Calaf mourns the loss of Liu
Photo credit: Marty Sohl
When it comes to Turandot’s individual singers and smaller ensembles, though, while there were many perfectly enjoyable moments, very few were memorable or captivating to me. And not for any singer’s fault. It’s just that the opera itself does not have more than a handful of truly compelling arias, basically Nessun dorma by prince Calaf and Tanto amore segreto by the loving slave Liu before she kills herself. Nessun dorma is one of the most famous operatic arias ever, as Sir Denis Forman put it in Night at the Opera, this “wonderful aria shines out, pure Italian gold, amidst all the surrounding exotica. It has a sweeping line, a great climax and if you don’t fall for this you might as well give up hope of a good relationship with Italian opera.”

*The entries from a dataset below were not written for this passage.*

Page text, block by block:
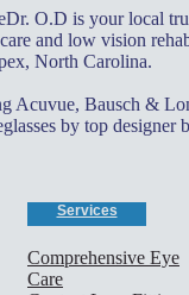
O.D is your local
and low vision
North Carolina.
Acuvue, Bausch &
by top
Services
Comprehensive Eye
Care
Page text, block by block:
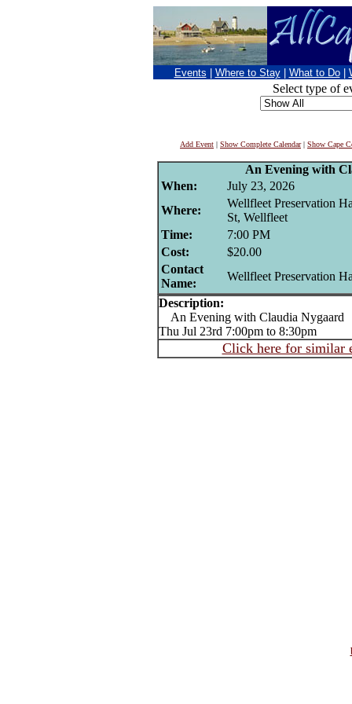
Events Where to Stay What to Do
Select type of
Add Event | Show Complete Calendar| Show Cape
An Evening with
When:
July 23, 2026
Where:
Wellfleet Preservation
St, Wellfleet
Time:
7:00 PM
Cost:
$20.00
Contact
Name:
Wellfleet Preservation
Description:
An Evening with Claudia Nygaard
Thu Jul 23rd 7:00pm to 8:30pm
Click here for similar

Timur and his faithful Liu fare their way
Photo credit: Marty Sohl
The Argentine tenor Marcelo Alvarez was a force of nature as Calaf. This singer is growing on me every time I see him. He truly rides orchestras and has a manly melodic power that is a pleasure to hear and at times pretty gut stirring, too. I particularly liked his soaring Nessun dorma and the power with which he attacked his responses to the three riddles. Russian up-and-coming soprano Hibla Gerzmava was a moving and intense Liu. I will be interested to see her again in other roles. American dramatic soprano Christine Goerke as the ice princess Turandot had impressive and almost thunderous power, however, her lines are pretty declamatory in nature and there’s not much expressivity that can come out of that no matter how good the singer.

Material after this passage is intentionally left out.